Она приподнялась и охватила его шею. И вновь, как прежде, ее волосы упали ему на лицо. Напитанные хвойной свежестью, они стекали по лицу, застилали глаза. Все тепло, что еще осталось в лесу, собралось в ее ладонях, в губах ее… И поток ее волос будто ворвался в его грудь и растекся по телу. Где-то рядом ломались сучья и шумно рушились, но он ничего не слышал, не хотел слышать… пламя обволокло их, пламя, пламя… Когда оно опало, роща была тиха. Они вдруг почувствовали, как им холодно. Они пошли, приникнув друг к другу. Идти было неловко, но их руки оставались сомкнутыми. Утро уже высветлило тропу. Кустарник был изломан и истоптан больше прежнего. Повсюду валялись клочья лосиной шерсти, синие в свете утра.
– Так ты останешься? – спросил он.
Она не подняла глаз, пошла быстрее.
– Нет, – ответила она и уже шагнула прочь, шагнула резко, но потом остановилась. – Послезавтра папин день. Мы хотим, чтобы ты был. На Воздвиженке. Придешь?
– Приду…
Он подумал: «Папин день – предлог. Просто это будет прощальный вечер. Она уезжает. Июльская революция не оставила никаких сомнений ни для Клавдиева, ни для Киры. Даны все ответы, и их дисциплинированный ум принял решение, единственное».
Он сумел выбраться к Клавдиевым только в десятом часу. Его встретила Кира.
– А наши уже встали из-за стола. Ты что так поздно?

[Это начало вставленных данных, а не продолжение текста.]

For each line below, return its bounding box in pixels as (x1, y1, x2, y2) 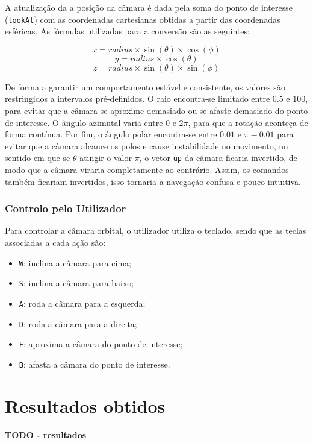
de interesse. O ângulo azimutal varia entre (5, 116, 163, 128)
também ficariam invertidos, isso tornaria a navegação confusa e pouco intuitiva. (5, 175, 302, 187)
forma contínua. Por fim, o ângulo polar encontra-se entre (5, 128, 217, 140)
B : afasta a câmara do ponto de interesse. (19, 357, 170, 370)
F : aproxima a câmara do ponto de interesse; (19, 338, 183, 350)
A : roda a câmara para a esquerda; (19, 297, 146, 309)
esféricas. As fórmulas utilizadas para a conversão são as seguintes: (5, 25, 250, 37)
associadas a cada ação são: (5, 236, 106, 249)
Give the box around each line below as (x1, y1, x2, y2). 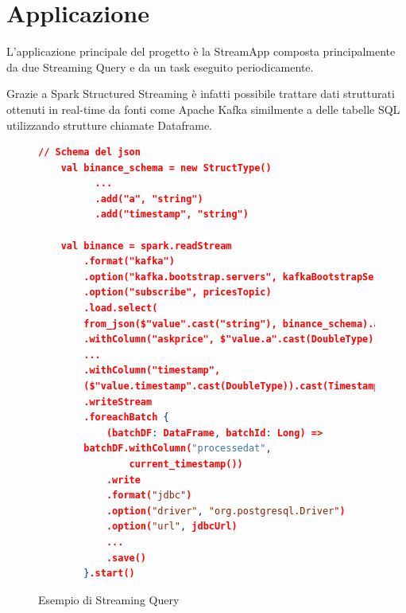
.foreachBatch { (83, 412, 169, 424)
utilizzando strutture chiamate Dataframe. (6, 116, 213, 133)
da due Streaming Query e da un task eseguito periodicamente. (6, 58, 314, 75)
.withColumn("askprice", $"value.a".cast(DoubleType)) (83, 334, 380, 346)
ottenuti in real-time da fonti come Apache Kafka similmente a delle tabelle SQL (6, 100, 400, 117)
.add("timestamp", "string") (95, 209, 249, 221)
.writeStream (83, 396, 153, 408)
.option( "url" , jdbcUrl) (106, 521, 238, 533)

Они прошли в кабинет. Горела лампа под зеленым абажуром, и комнату наполнял полумрак. Три кресла, высоких, темного дерева, с узкими спинками, чем-то напоминающими силуэты готических замков в ночи, стояли, образуя треугольник.
– Вам известна эта новость? – спросил Клавдиев, когда Петр и Кира вошли в кабинет.
– Какая, Федор Павлович?
– Чрезвычайная комиссия… расстреляла Александровича.
– Известна.
– Вы и этот шаг одобряете?
Петр взглянул на Клавдиева; он сидел в своем кресле, собравшись в комок. Поодаль стоял молчаливый Столетов.
– Моего одобрения никто не спрашивал, – заметил Белодед, – но… если хотите знать мое мнение?
– Да, Петр Дорофеевич, – сказал Клавдиев.
– Мне кажется эта мера… верной.
– Сказать «верной» еще ничего не сказать, – вставил Клавдиев.
Петр взглянул на Киру: она смотрела в окно на ночную Москву – всем своим видом она хотела показать, как безразлична к тому, что происходит рядом.
– Он лично ответствен за убийство Мирбаха, – ответил Белодед. – Лично, – добавил грозит великими бедами России, одного этого достаточно.
Столетов вышел из-за стола, встал перед Петром.
– Быть может, для вас Александрович лицо неизвестное, а я знал его – он убежденный революционер, человек, ненавидевший царизм.
– Это не меняет положения, – ответил Петр.
– Вы не смеете так говорить, – бросил Столетов. – В моем доме… не смеете!.. – воскликнул он, накаляясь.
Белодед медленно пошел к двери.
– Петр Дорофеевич, погодите! – услышал Белодед голос Клавдиева и тотчас подумал: «Это кричит Клавдиев – не Кира. Надо остановиться. Надо, надо остановиться!» Он был убежден, что ему надо остановиться, не дать себя увлечь волнению, найти какое-то слово, самое обычное, и ответить Клавдиеву. но он продолжал идти, продолжал упорно, сознавая, что нет силы в природе, которая могла бы его теперь удержать, хотя завтра он пожалеет о том, что сделал так, завтра обязательно пожалеет. и все же продолжал идти.
– Погодите, Петр Дорофеевич! – кричал ему вслед Клавдиев, а Белодед думал о своем: «Это кричит Клавдиев, а не Кира. Кира заодно со Столетовым, она своим молчанием будто толкает его в спину и гонит, гонит: иди!»